Cooking Instructions
Preheat the oven to 400°F and place the sweet potatoes directly on the oven rack. Bake for 45 to 55 minutes until they feel soft when pierced with a fork. While they roast, heat olive oil in a large skillet over medium heat. Add the diced onion and cook until translucent, stirring often. Add the frozen vegetables and cook until tender. Stir in the chicken, broth, garlic powder, thyme, salt, and pepper. Let the mixture simmer briefly, then remove from heat and gently stir in the blended cottage cheese until creamy.
Tips for Perfect Results
Common Mistakes to Avoid
Avoid underbaking the sweet potatoes, since they need to be soft enough to hold the filling comfortably. Also, make sure you blend the cottage cheese fully, as lumps can affect the texture. Do not rush the simmering step, because allowing flavors to meld improves the overall taste.
Pro Tips for Better Flavor
For extra depth, season the filling gradually and taste as you go. Roasting the sweet potatoes directly on the rack gives them better texture and flavor. If you like herbs, fresh thyme or parsley adds a clean finish to this sweet potato meal.
Serving and Storage
How to Serve
Serve these stuffed sweet potatoes hot, with the filling generously piled on top. They work beautifully as a standalone high protein dinner, but you can also pair them with a simple green salad or roasted vegetables for a complete meal.

How to Store Leftovers
Store leftovers in an airtight container in the refrigerator for up to four days. Reheat gently in the oven or microwave until warmed through, making them perfect for meal prep.
Conclusion
These creamy chicken pot pie stuffed sweet potatoes prove that comfort food can still be nourishing and balanced. With simple ingredients and straightforward steps, this recipe makes weeknight dinners both easy and satisfying. Try it once, and you will come back to it again and again.

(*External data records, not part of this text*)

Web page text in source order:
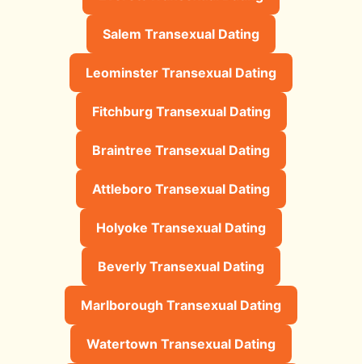
Salem Transexual Dating
Leominster Transexual Dating
Fitchburg Transexual Dating
Braintree Transexual Dating
Attleboro Transexual Dating
Holyoke Transexual Dating
Beverly Transexual Dating
Marlborough Transexual Dating
Watertown Transexual Dating

Frequently Asked Questions
Can I make this recipe ahead of time?
Yes, you can prepare the filling in advance and store it separately. Reheat it gently before stuffing freshly baked sweet potatoes for best results.
Can I use rotisserie chicken?
Absolutely. Rotisserie chicken works well and saves time, making this recipe even more convenient.
Are these stuffed sweet potatoes freezer-friendly?
You can freeze the filling on its own, but fresh sweet potatoes work best when baked and served right away.